You are viewing a plain text version of this content. The canonical link for it is here.
Posted to user@beam.apache.org by Sigalit Eliazov <e....@gmail.com> on 2022/04/10 19:14:38 UTC

KafkaIO consumer rate

Hi all
I saw a very low rate when  message consuming from kafka in our different
jobs.
I order to find the bottleneck i created
a very simple pipeline that reads string messages from kafka and just
prints
the output .
The pipeline runs over flink cluster with the following setup:
1 task manager, 3 slots, parallelism set to 3


PCollection<KV<String, String>> readFromKafka = pipeline.apply(
"readFromKafka",

        KafkaTransform.readStrFromKafka(
                pipelineUtil.getBootstrapServers(), topic_name,
consumer_group));
readFromKafka.apply("Get message contents", Values.<String>create())
        .apply("Log messages", MapElements.into(TypeDescriptor.of(String.class))
                .via(message -> {
                    log.atInfo().log("Received: {}", message);
                    return message;
                }));


the kafka consumer is:

return KafkaIO.<String, String>read()
        .withBootstrapServers(bootstrapServers)
        .withTopic(topic)
        .withKeyDeserializer(StringDeserializer.class)
        .withValueDeserializer(StringDeserializer.class)
        .withConsumerConfigUpdates((ImmutableMap.of(
                "auto.offset.reset", "earliest",
                ConsumerConfig.GROUP_ID_CONFIG, consumerGroup)))

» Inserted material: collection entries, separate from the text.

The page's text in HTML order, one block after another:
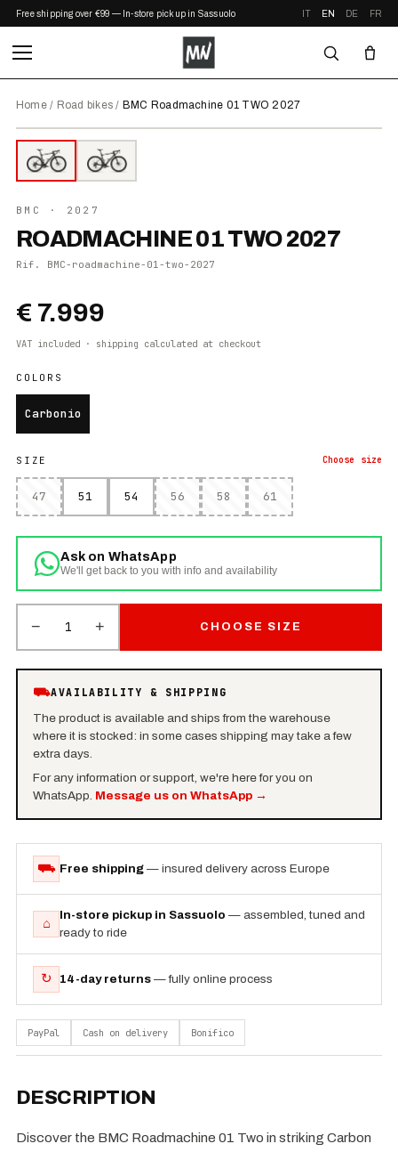
Free shipping over €99 — In-store pickup in Sassuolo IT EN DE FR
Home/ Road bikes / BMC Roadmachine 01 TWO 2027
2027 IN STOCK
BMC · 2027
ROADMACHINE 01 TWO 2027
Rif. BMC-roadmachine-01-two-2027
€ 7.999
VAT included · shipping calculated at checkout
COLORS
Carbonio
SIZE Choose size
47 51 54 56 58 61
Ask on WhatsApp
We'll get back to you with info and availability
− 1 + CHOOSE SIZE
⛟AVAILABILITY & SHIPPING
The product is available and ships from the warehouse
where it is stocked: in some cases shipping may take a few
extra days.
For any information or support, we're here for you on
WhatsApp. Message us on WhatsApp→
⛟ Free shipping — insured delivery across Europe
⌂
In-store pickup in Sassuolo — assembled, tuned and
ready to ride
↻ 14-day returns — fully online process
PayPal Cash on delivery Bonifico
DESCRIPTION
Discover the BMC Roadmachine 01 Two in striking Carbon

        .withoutMetadata();


according to the metrics it seems that i do  have 3 threads that read
from kafka but each one reads around 56 records per second.

per my opinion this is a very low rate.

I am not sure I understand this behaviour.

I have checked cpu and memory issues and they both look ok.

Any ideas would be really appreciated

Thanks alot

Sigalit

Re: KafkaIO consumer rate

Posted by Alexey Romanenko <ar...@gmail.com>.
Hi Sigalit,

Could you try to run your test pipeline with “--experiments=use_deprecated_read” option and see if there is a difference?

—
Alexey

> On 10 Apr 2022, at 21:14, Sigalit Eliazov <e....@gmail.com> wrote:
> 
> Hi all
> I saw a very low rate when  message consuming from kafka in our different jobs.
> I order to find the bottleneck i created 
> a very simple pipeline that reads string messages from kafka and just prints 
> the output .
> The pipeline runs over flink cluster with the following setup:
> 1 task manager, 3 slots, parallelism set to 3
> 
> 
> PCollection<KV<String, String>> readFromKafka = pipeline.apply("readFromKafka",
>         KafkaTransform.readStrFromKafka(
>                 pipelineUtil.getBootstrapServers(), topic_name, consumer_group));
> readFromKafka.apply("Get message contents", Values.<String>create())
>         .apply("Log messages", MapElements.into(TypeDescriptor.of(String.class))
>                 .via(message -> {
>                     log.atInfo().log("Received: {}", message);
>                     return message;
>                 }));
> 
> the kafka consumer is:
> return KafkaIO.<String, String>read()
>         .withBootstrapServers(bootstrapServers)
>         .withTopic(topic)
>         .withKeyDeserializer(StringDeserializer.class)
>         .withValueDeserializer(StringDeserializer.class)
>         .withConsumerConfigUpdates((ImmutableMap.of(
>                 "auto.offset.reset", "earliest",
>                 ConsumerConfig.GROUP_ID_CONFIG, consumerGroup)))
>         .withoutMetadata();
> 
> according to the metrics it seems that i do  have 3 threads that read from kafka but each one reads around 56 records per second.
> per my opinion this is a very low rate.
> I am not sure I understand this behaviour.
> I have checked cpu and memory issues and they both look ok.
> Any ideas would be really appreciated
> Thanks alot
> Sigalit
>